ADAM15 cytoplasmic domain‐mediated Src signaling in lung endothelial barrier dysfunction during septic injury

ADAM15 is a disintegrin and metalloprotease implicated in inflammation. This study was to evaluate its role in mediating endothelial barrier dysfunction during septic injury. Histopathology and immunoblotting demonstrated increased ADAM15 expression in the lungs of pneumonia patients. In a mouse model of LPS –induced endotoxicosis, upregulation of ADAM15 was observed in association with pulmonary edema and neutrophil infiltration, which was attenuated in adam15−/− mice. Molecular assays employing siRNA knockdown confirmed the causal effect of ADAM15 on albumin permeability and neutrophil transmigration across endothelial barriers.

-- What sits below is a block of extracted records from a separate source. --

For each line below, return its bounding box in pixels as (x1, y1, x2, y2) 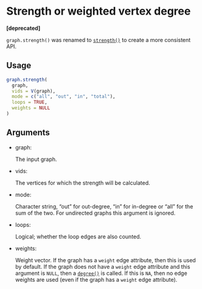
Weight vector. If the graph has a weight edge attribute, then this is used (15, 256, 196, 263)
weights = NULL (12, 105, 50, 111)
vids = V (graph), (12, 88, 56, 94)
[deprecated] (6, 24, 41, 32)
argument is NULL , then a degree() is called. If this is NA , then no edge (15, 269, 187, 277)
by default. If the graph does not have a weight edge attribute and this (15, 263, 190, 270)
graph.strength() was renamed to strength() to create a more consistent (6, 36, 191, 43)
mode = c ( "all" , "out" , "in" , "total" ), (12, 93, 116, 100)

To examine domain‐related functions, several ADAM15 mutants were constructed. Overexpression of proteolytically dead metalloproteinase, or RGD mutation in the disintegrin domain produced hyperpermeability to the same extent as wild type; however, truncation of the C‐terminus failed to induce barrier dysfunction. Further imaging and molecular analyses revealed that the ADAM15‐induced barrier dysfunction was mediated by Src‐dependent junction protein tyrosine phosphorylation and g‐catenin dissociation from VE‐cadherin. We suggest that ADAM15 upregulation contributes to acute lung injury by causing endothelia hyperpermeability through its cytoplasmic domain potentially invovlving Src‐signaling. Supported by NIH HL61507, HL84542, and HL96640.